↓

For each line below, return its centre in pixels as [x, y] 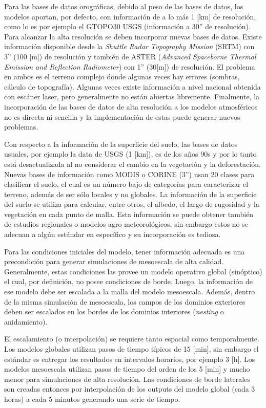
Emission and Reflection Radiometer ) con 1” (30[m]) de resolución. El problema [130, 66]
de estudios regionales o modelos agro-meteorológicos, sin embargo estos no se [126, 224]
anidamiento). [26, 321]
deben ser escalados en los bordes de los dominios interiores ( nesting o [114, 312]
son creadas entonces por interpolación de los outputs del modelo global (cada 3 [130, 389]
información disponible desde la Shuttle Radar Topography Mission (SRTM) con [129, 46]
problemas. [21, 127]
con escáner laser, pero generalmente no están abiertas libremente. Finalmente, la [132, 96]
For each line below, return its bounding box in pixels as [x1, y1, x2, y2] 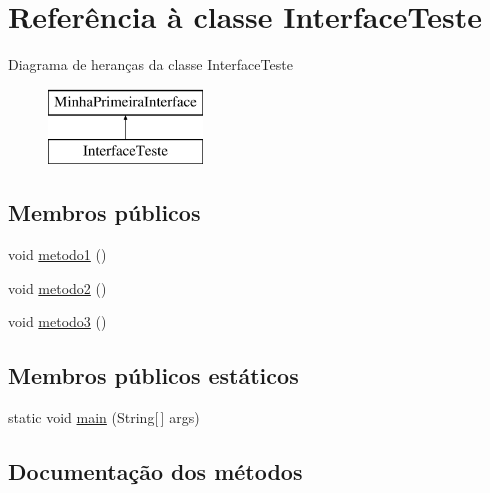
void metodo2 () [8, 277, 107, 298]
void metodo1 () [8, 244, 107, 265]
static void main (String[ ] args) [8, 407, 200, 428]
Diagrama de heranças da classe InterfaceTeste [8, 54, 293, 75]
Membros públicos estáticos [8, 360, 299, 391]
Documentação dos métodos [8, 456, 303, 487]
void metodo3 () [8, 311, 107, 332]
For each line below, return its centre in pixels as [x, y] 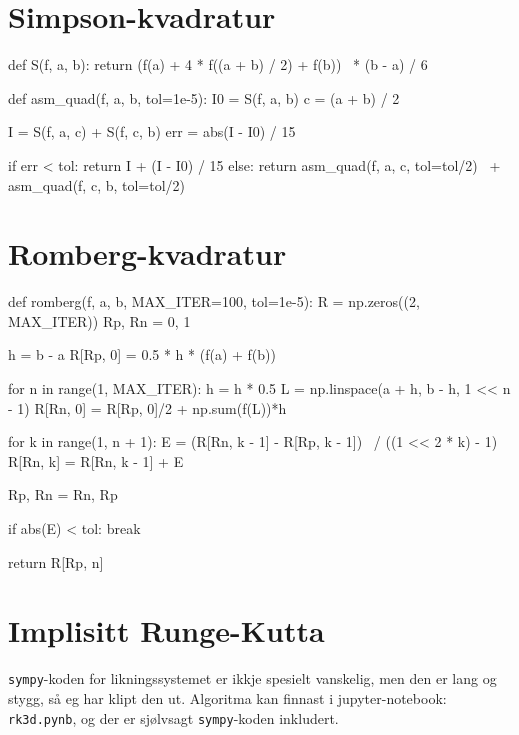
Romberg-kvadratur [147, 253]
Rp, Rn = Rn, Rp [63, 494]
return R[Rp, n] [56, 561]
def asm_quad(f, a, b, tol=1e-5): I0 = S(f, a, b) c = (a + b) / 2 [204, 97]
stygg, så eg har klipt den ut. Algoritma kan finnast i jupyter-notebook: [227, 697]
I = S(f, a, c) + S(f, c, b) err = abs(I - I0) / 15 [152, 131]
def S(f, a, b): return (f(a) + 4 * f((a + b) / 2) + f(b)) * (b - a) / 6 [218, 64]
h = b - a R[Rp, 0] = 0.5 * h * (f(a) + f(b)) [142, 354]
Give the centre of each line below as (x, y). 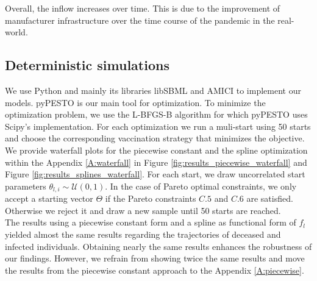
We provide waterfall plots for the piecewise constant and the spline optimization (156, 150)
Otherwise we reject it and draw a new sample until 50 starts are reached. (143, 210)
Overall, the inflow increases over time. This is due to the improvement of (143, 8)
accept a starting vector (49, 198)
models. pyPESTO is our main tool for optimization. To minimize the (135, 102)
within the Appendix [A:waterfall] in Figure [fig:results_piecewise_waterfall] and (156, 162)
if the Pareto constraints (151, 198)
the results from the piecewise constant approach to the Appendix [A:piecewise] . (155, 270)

↑

Show, from the records above, every line that includes "void".

* _ANSWER BELOW_
void metodo2 () [8, 277, 107, 298]
void metodo1 () [8, 244, 107, 265]
static void main (String[ ] args) [8, 407, 200, 428]
void metodo3 () [8, 311, 107, 332]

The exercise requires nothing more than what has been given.